We suggest to use MultiNet together with audio front-end (AFE) in ESP-SR. For details, see Section AFE Introduction and Use .

After configuring AFE, users can follow the steps below to configure and run MultiNet.

Initialize MultiNet

Run MultiNet

Users can start MultiNet after enabling AFE and WakeNet, but must pay attention to the following limitations:

  • The frame length of MultiNet must be equal to the AFE fetch frame length

  • The audio format supported is 16 KHz, 16 bit, mono. The data obtained by AFE fetch is also in this format

  • Get the length of frame that needs to pass to MultiNet

    int mu_chunksize = multinet->get_samp_chunksize(model_data);
    

    mu_chunksize describes the short of each frame passed to MultiNet. This size is exactly the same as the number of data points per frame obtained in AFE.

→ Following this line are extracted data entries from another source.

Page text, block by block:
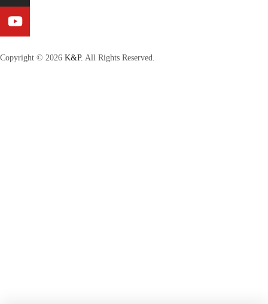
Copyright © 2026 K&P. All Rights Reserved.
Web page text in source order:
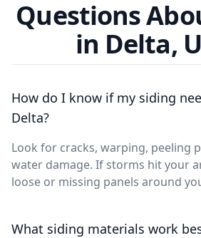
Questions
in Delta,
How do I know if my siding
Delta?
Look for cracks, warping, peeling
water damage. If storms hit your
loose or missing panels around
What siding materials work
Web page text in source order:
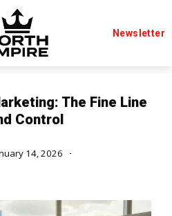
Newsletter
The Fine Line
Control
14, 2026
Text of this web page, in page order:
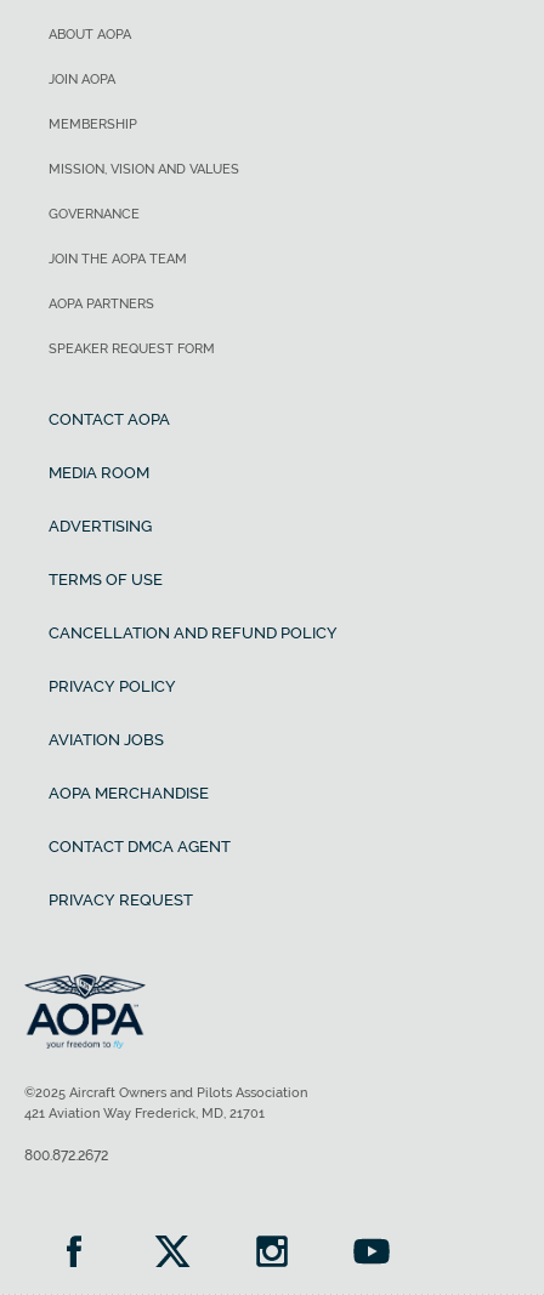
ABOUT AOPA
JOIN AOPA
MEMBERSHIP
MISSION, VISION AND VALUES
GOVERNANCE
JOIN THE AOPA TEAM
AOPA PARTNERS
SPEAKER REQUEST FORM
CONTACT AOPA
MEDIA ROOM
ADVERTISING
TERMS OF USE
CANCELLATION AND REFUND POLICY
PRIVACY POLICY
AVIATION JOBS
AOPA MERCHANDISE
CONTACT DMCA AGENT
PRIVACY REQUEST
©2025 Aircraft Owners and Pilots Association
421 Aviation Way Frederick, MD, 21701
800.872.2672

  • Start the speech recognition

    We send the data from AFE fetch to the following API:

    esp_mn_state_t mn_state = multinet->detect(model_data, buff);
    

    The length of buff is mu_chunksize * sizeof(int16_t).

MultiNet Output

Speech command recognition must be used with WakeNet. After wake-up, MultiNet detection can start.

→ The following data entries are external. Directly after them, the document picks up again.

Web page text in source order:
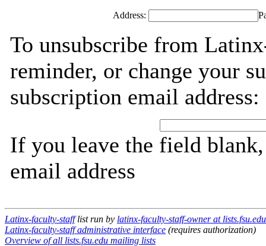
Address:
To unsubscribe from
reminder, or change your
subscription email address:
If you leave the field
email address
Latinx-faculty-stafflist run by latinx-faculty-staff-owner at lists.fsu.edu
Latinx-faculty-staff administrative interface (requires authorization)
Overview of all lists.fsu.edu mailing lists
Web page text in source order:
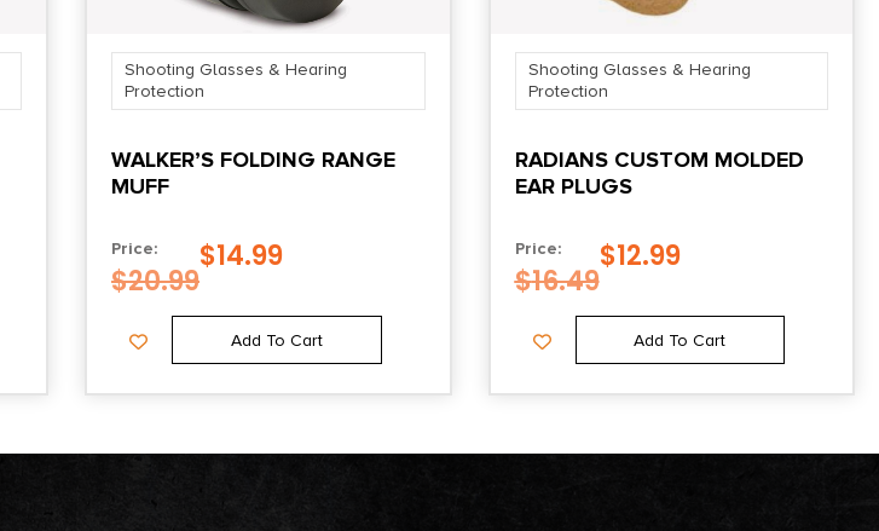
Shooting Glasses & Hearing
Protection
WALKER’S FOLDING RANGE
MUFF
Price:
$20.99
$14.99
Add To Cart
Shooting Glasses & Hearing
Protection
RADIANS CUSTOM MOLDED
EAR PLUGS
Price:
$16.49
$12.99
Add To Cart
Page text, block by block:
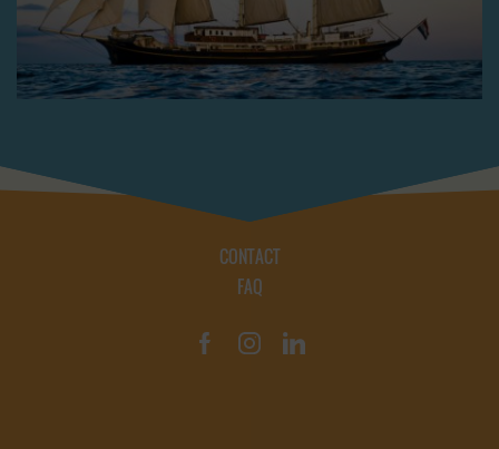
CONTACT
FAQ
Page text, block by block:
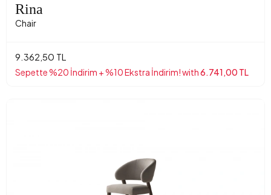
Rina
Chair
9.362,50 TL
Sepette %20 İndirim + %10 Ekstra İndirim! with6.741,00 TL
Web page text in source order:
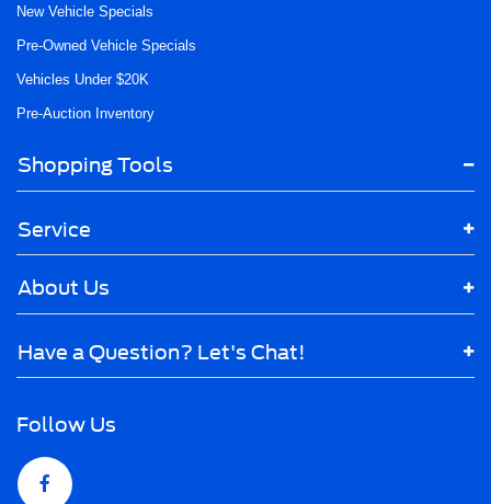
New Vehicle Specials
Pre-Owned Vehicle Specials
Vehicles Under $20K
Pre-Auction Inventory
Shopping Tools
Service
About Us
Have a Question? Let's Chat!
Follow Us
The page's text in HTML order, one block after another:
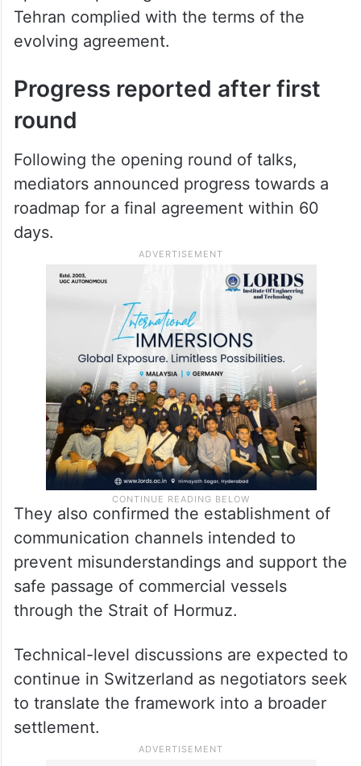
framework agreement, describing it as an
important step towards further dialogue.
Speaking during the discussions, Vance
said US President Donald Trump
remained
open to improving relations with Iran if
Tehran complied with the terms of the
evolving agreement.
Progress reported after first
Following the opening round of talks,
mediators announced progress towards a
roadmap for a final agreement within 60
They also confirmed the establishment of
communication channels intended to
prevent misunderstandings and support the
safe passage of commercial vessels
through the Strait of Hormuz.
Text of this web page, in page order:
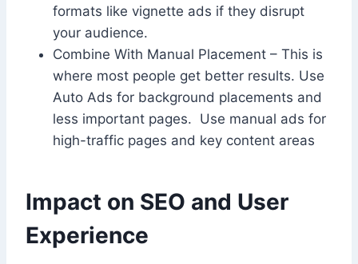
formats like vignette ads if they disrupt
your audience.
Combine With Manual Placement – This is
where most people get better results. Use
Auto Ads for background placements and
less important pages. Use manual ads for
high-traffic pages and key content areas
Impact on SEO and User
Experience

Afer running, MultiNet returns the recognition output of the current frame in real time mn_state, which is currently divided into the following identification states:

  • ESP_MN_STATE_DETECTING

    Indicates that the MultiNet is detecting but the target speech command word has not been recognized.

  • ESP_MN_STATE_DETECTED

    Indicates that the target speech command has been recognized. At this time, the user can call get_results interface to obtain the recognition results.

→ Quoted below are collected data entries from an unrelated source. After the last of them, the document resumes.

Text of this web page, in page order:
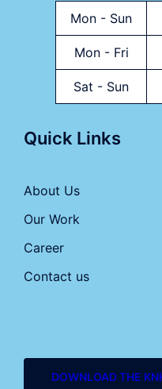
Mon - Sun
Mon - Fri
Sat - Sun
Quick Links
About Us
Our Work
Career
Contact us
DOWNLOAD THE
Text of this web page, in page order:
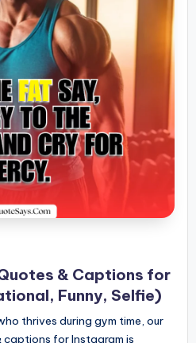
& Captions for
Funny, Selfie)
thrives during gym time, our
for Instagram is
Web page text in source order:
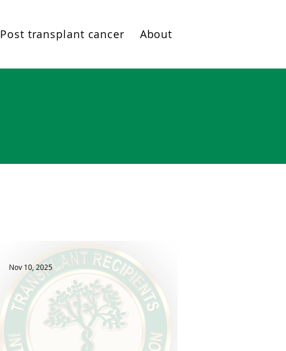
Post transplant cancer About
Nov 10, 2025
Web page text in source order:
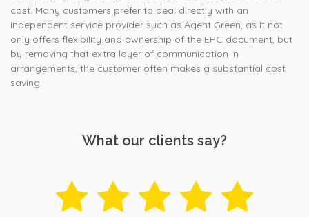
cost. Many customers prefer to deal directly with an
independent service provider such as Agent Green, as it not
only offers flexibility and ownership of the EPC document, but
by removing that extra layer of communication in
arrangements, the customer often makes a substantial cost
saving.
What our clients say?
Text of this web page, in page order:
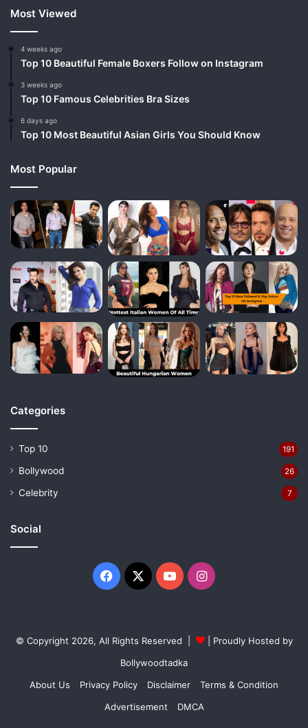
Most Viewed
4 weeks ago
Top 10 Beautiful Female Boxers Follow on Instagram
3 weeks ago
Top 10 Famous Celebrities Bra Sizes
6 days ago
Top 10 Most Beautiful Asian Girls You Should Know
Most Popular
Categories
Top 10 191
Bollywood 26
Celebrity 7
Social
Facebook
X YouTubeInstagram
© Copyright 2026, All Rights Reserved |
| Proudly Hosted by
Bollywoodtadka
About Us
Privacy Policy Disclaimer
Terms & Condition
Advertisement
DMCA
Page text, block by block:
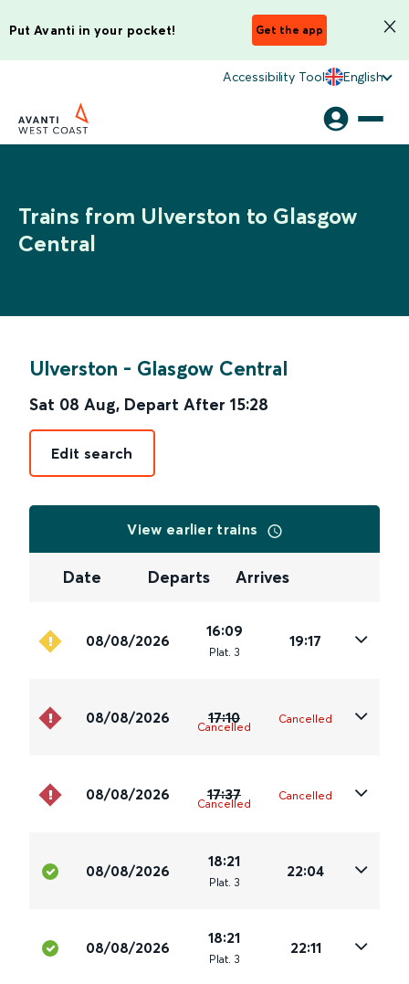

    esp_mn_results_t *mn_result = multinet->get_results(model_data);
    

    The recognition result is stored in the return value of the get_result API in the following format:

    typedef struct{
    esp_mn_state_t state;
     int num;                // The number of phrase in list, num<=5. When num=0, no phrase is recognized.
     int phrase_id[ESP_MN_RESULT_MAX_NUM];      // The list of phrase id.
     float prob[ESP_MN_RESULT_MAX_NUM];         // The list of probability.
    } esp_mn_results_t;
    

    where,

    • state is the recognition status of the current frame

    • num means the number of recognized commands, num <= 5, up to 5 possible results are returned

    • phrase_id means the Phrase ID of speech commands

    • prob means the recognition probability of the recognized entries, which is arranged from large to small

    Users can use phrase_id[0] and prob[0] get the recognition result with the highest probability.

  • ESP_MN_STATE_TIMEOUT

    Indicates the speech commands has not been detected for a long time and will exit automatically and wait to be waked up again.

Single recognition mode and Continuous recognition mode: * Single recognition mode: exit the speech recognition when the return status is ESP_MN_STATE_DETECTED * Continuous recognition mode: exit the speech recognition when the return status is ESP_MN_STATE_TIMEOUT

Resource Occupancy

For the resource occupancy for this model, see Resource Occupancy.